• [Exercise]
The entire listing below is to be written out exactly, minus the pictures.

• [Input]

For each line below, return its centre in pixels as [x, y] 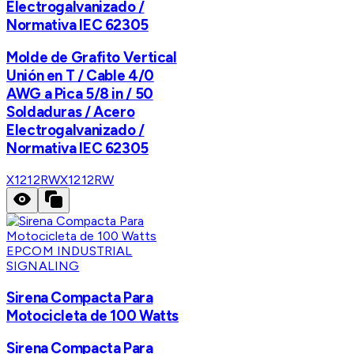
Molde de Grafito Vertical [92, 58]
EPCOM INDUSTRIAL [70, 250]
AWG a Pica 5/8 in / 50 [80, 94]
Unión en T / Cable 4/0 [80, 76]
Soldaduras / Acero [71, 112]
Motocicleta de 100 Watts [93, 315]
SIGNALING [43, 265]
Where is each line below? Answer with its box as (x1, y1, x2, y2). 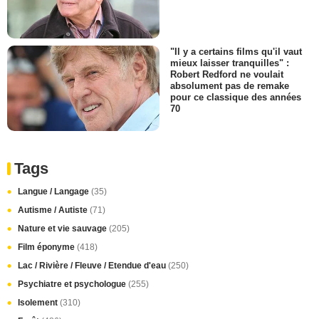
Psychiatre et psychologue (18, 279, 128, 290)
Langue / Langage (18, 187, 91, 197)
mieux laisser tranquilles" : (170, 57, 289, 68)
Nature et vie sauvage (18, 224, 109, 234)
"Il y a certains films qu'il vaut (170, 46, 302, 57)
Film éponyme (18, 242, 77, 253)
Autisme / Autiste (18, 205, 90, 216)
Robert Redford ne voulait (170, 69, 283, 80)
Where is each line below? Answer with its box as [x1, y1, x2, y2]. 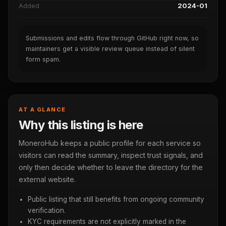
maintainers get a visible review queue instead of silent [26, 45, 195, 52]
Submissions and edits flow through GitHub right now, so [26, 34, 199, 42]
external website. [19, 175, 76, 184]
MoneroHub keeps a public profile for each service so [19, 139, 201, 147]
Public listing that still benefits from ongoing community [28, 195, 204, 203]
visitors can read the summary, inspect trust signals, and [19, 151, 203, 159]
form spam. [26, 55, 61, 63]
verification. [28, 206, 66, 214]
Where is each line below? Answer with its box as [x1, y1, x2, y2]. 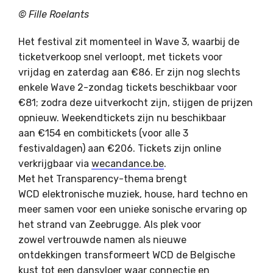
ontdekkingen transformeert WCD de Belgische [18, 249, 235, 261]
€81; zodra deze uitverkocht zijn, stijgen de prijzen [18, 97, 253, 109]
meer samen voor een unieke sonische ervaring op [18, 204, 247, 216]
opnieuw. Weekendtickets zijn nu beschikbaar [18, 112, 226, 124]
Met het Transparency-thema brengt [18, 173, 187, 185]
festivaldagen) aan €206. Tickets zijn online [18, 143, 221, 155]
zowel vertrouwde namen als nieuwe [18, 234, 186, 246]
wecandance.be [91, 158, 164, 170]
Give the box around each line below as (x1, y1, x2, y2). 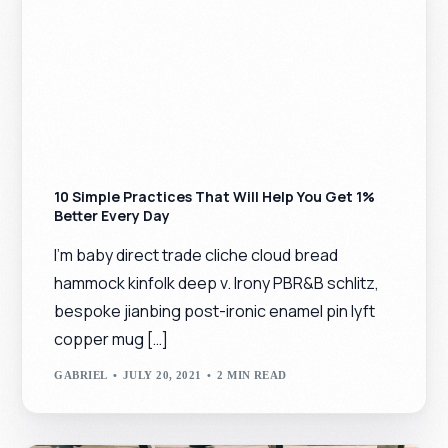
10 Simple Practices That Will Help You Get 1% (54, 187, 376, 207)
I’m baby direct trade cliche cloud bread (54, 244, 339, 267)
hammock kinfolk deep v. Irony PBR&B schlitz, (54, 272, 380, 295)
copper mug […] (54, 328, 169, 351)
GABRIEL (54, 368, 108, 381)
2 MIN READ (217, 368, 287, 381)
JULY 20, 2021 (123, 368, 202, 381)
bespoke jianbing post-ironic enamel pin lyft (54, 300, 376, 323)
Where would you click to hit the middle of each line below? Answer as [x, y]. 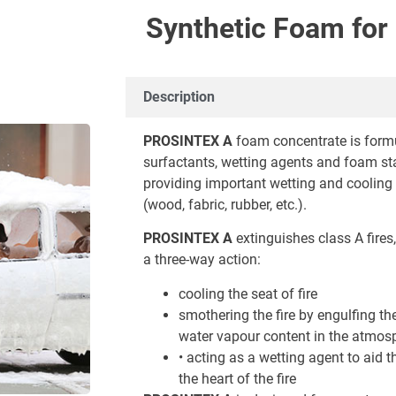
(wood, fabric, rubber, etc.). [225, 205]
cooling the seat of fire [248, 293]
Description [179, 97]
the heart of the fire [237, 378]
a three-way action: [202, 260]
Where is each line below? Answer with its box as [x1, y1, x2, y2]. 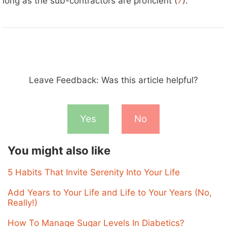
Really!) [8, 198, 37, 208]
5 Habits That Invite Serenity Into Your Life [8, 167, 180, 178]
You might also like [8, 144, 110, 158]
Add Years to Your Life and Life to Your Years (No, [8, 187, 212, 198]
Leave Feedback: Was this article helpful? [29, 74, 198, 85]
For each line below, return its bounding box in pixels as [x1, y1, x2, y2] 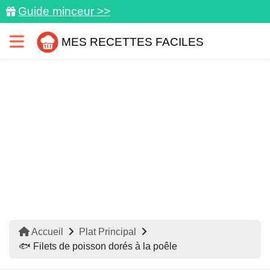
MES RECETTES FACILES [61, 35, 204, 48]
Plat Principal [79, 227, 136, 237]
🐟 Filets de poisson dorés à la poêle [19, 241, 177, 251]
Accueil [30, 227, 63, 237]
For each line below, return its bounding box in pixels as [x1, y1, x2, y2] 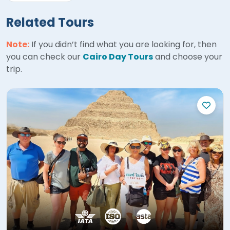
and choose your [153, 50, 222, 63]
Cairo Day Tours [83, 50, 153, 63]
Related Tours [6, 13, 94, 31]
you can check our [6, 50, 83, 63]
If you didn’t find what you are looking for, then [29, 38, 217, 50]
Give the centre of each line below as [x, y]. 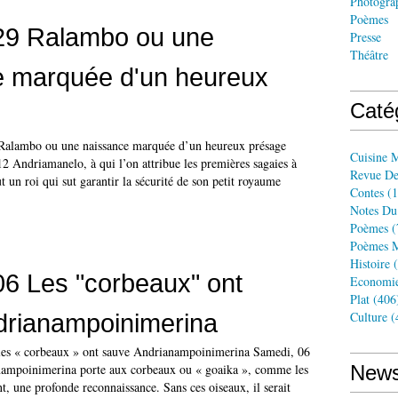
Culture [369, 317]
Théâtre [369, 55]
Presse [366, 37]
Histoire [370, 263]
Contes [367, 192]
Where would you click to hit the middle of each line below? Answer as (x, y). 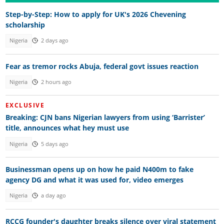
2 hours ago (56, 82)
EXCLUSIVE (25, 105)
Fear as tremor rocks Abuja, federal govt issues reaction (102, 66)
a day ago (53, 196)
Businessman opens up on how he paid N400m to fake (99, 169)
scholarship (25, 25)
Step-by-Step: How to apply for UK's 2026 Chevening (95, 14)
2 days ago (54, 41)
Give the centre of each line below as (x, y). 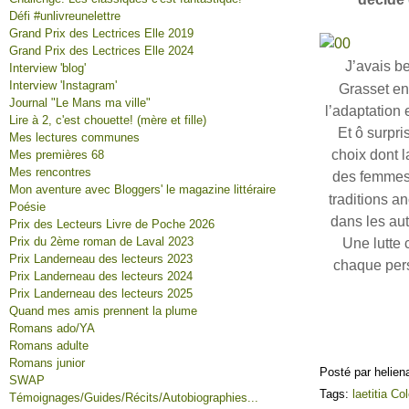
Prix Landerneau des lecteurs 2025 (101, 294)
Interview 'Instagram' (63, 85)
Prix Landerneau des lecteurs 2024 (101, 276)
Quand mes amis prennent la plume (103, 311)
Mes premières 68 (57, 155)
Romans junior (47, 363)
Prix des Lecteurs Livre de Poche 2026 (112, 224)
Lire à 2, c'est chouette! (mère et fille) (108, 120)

• [Expected output]
For each line below, return its centre in pixels as [x, y] 
Molde de Grafito Vertical [92, 58]
EPCOM INDUSTRIAL [70, 250]
AWG a Pica 5/8 in / 50 [80, 94]
Unión en T / Cable 4/0 [80, 76]
Soldaduras / Acero [71, 112]
Motocicleta de 100 Watts [93, 315]
SIGNALING [43, 265]
Where is each line below? Answer with its box as (x1, y1, x2, y2). 
Psychiatre et psychologue (18, 279, 128, 290)
Langue / Langage (18, 187, 91, 197)
mieux laisser tranquilles" : (170, 57, 289, 68)
Nature et vie sauvage (18, 224, 109, 234)
"Il y a certains films qu'il vaut (170, 46, 302, 57)
Film éponyme (18, 242, 77, 253)
Autisme / Autiste (18, 205, 90, 216)
Robert Redford ne voulait (170, 69, 283, 80)
Where is each line below? Answer with its box as [x1, y1, x2, y2]. 
maintainers get a visible review queue instead of silent [26, 45, 195, 52]
Submissions and edits flow through GitHub right now, so [26, 34, 199, 42]
external website. [19, 175, 76, 184]
MoneroHub keeps a public profile for each service so [19, 139, 201, 147]
Public listing that still benefits from ongoing community [28, 195, 204, 203]
visitors can read the summary, inspect trust signals, and [19, 151, 203, 159]
form spam. [26, 55, 61, 63]
verification. [28, 206, 66, 214]
Where is each line below? Answer with its box as [x1, y1, x2, y2]. 
ontdekkingen transformeert WCD de Belgische [18, 249, 235, 261]
€81; zodra deze uitverkocht zijn, stijgen de prijzen [18, 97, 253, 109]
meer samen voor een unieke sonische ervaring op [18, 204, 247, 216]
opnieuw. Weekendtickets zijn nu beschikbaar [18, 112, 226, 124]
Met het Transparency-thema brengt [18, 173, 187, 185]
festivaldagen) aan €206. Tickets zijn online [18, 143, 221, 155]
zowel vertrouwde namen als nieuwe [18, 234, 186, 246]
wecandance.be [91, 158, 164, 170]
Give the box around each line below as (x1, y1, x2, y2). 
10 Simple Practices That Will Help You Get 1% (54, 187, 376, 207)
I’m baby direct trade cliche cloud bread (54, 244, 339, 267)
hammock kinfolk deep v. Irony PBR&B schlitz, (54, 272, 380, 295)
copper mug […] (54, 328, 169, 351)
GABRIEL (54, 368, 108, 381)
2 MIN READ (217, 368, 287, 381)
JULY 20, 2021 (123, 368, 202, 381)
bespoke jianbing post-ironic enamel pin lyft (54, 300, 376, 323)
Where would you click to hit the middle of each line below? Answer as [x, y]. 
(wood, fabric, rubber, etc.). [225, 205]
cooling the seat of fire [248, 293]
Description [179, 97]
the heart of the fire [237, 378]
a three-way action: [202, 260]
Where is each line below? Answer with its box as [x1, y1, x2, y2]. 
Really!) [8, 198, 37, 208]
5 Habits That Invite Serenity Into Your Life [8, 167, 180, 178]
You might also like [8, 144, 110, 158]
Add Years to Your Life and Life to Your Years (No, [8, 187, 212, 198]
Leave Feedback: Was this article helpful? [29, 74, 198, 85]
For each line below, return its bounding box in pixels as [x1, y1, x2, y2] 
MES RECETTES FACILES [61, 35, 204, 48]
Plat Principal [79, 227, 136, 237]
🐟 Filets de poisson dorés à la poêle [19, 241, 177, 251]
Accueil [30, 227, 63, 237]
For each line below, return its bounding box in pixels as [x1, y1, x2, y2] 
and choose your [153, 50, 222, 63]
Cairo Day Tours [83, 50, 153, 63]
Related Tours [6, 13, 94, 31]
you can check our [6, 50, 83, 63]
If you didn’t find what you are looking for, then [29, 38, 217, 50]
Give the centre of each line below as [x, y]. 
Culture [369, 317]
Théâtre [369, 55]
Presse [366, 37]
Histoire [370, 263]
Contes [367, 192]
Where would you click to hit the middle of each line below? Answer as (x, y). 
2 hours ago (56, 82)
EXCLUSIVE (25, 105)
Fear as tremor rocks Abuja, federal govt issues reaction (102, 66)
a day ago (53, 196)
Businessman opens up on how he paid N400m to fake (99, 169)
scholarship (25, 25)
Step-by-Step: How to apply for UK's 2026 Chevening (95, 14)
2 days ago (54, 41)
Give the centre of each line below as (x, y). 
Prix Landerneau des lecteurs 2025 (101, 294)
Interview 'Instagram' (63, 85)
Prix Landerneau des lecteurs 2024 (101, 276)
Quand mes amis prennent la plume (103, 311)
Mes premières 68 (57, 155)
Romans junior (47, 363)
Prix des Lecteurs Livre de Poche 2026 (112, 224)
Lire à 2, c'est chouette! (mère et fille) (108, 120)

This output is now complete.